- DATA PROVIDED -
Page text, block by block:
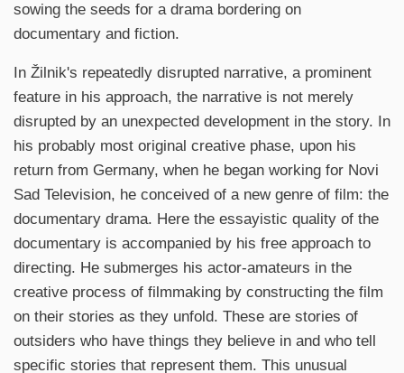
sowing the seeds for a drama bordering on
documentary and fiction.
In Žilnik's repeatedly disrupted narrative, a prominent
feature in his approach, the narrative is not merely
disrupted by an unexpected development in the story. In
his probably most original creative phase, upon his
return from Germany, when he began working for Novi
Sad Television, he conceived of a new genre of film: the
documentary drama. Here the essayistic quality of the
documentary is accompanied by his free approach to
directing. He submerges his actor-amateurs in the
creative process of filmmaking by constructing the film
on their stories as they unfold. These are stories of
outsiders who have things they believe in and who tell
specific stories that represent them. This unusual
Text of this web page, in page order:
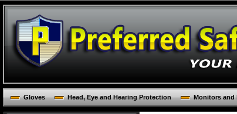
Gloves Head, Eye and Hearing Protection Monitors and
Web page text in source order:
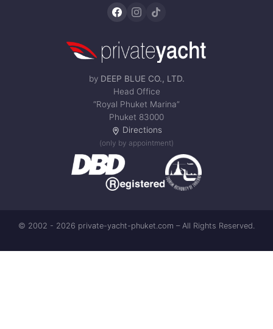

- ACTIVITY -
Retype every record above exactly as written, but leave out the pictures.

- ANSWER BOX -
Page text, block by block:
sowing the seeds for a drama bordering on
documentary and fiction.
In Žilnik's repeatedly disrupted narrative, a prominent
feature in his approach, the narrative is not merely
disrupted by an unexpected development in the story. In
his probably most original creative phase, upon his
return from Germany, when he began working for Novi
Sad Television, he conceived of a new genre of film: the
documentary drama. Here the essayistic quality of the
documentary is accompanied by his free approach to
directing. He submerges his actor-amateurs in the
creative process of filmmaking by constructing the film
on their stories as they unfold. These are stories of
outsiders who have things they believe in and who tell
specific stories that represent them. This unusual
Text of this web page, in page order:
Gloves Head, Eye and Hearing Protection Monitors and
Web page text in source order:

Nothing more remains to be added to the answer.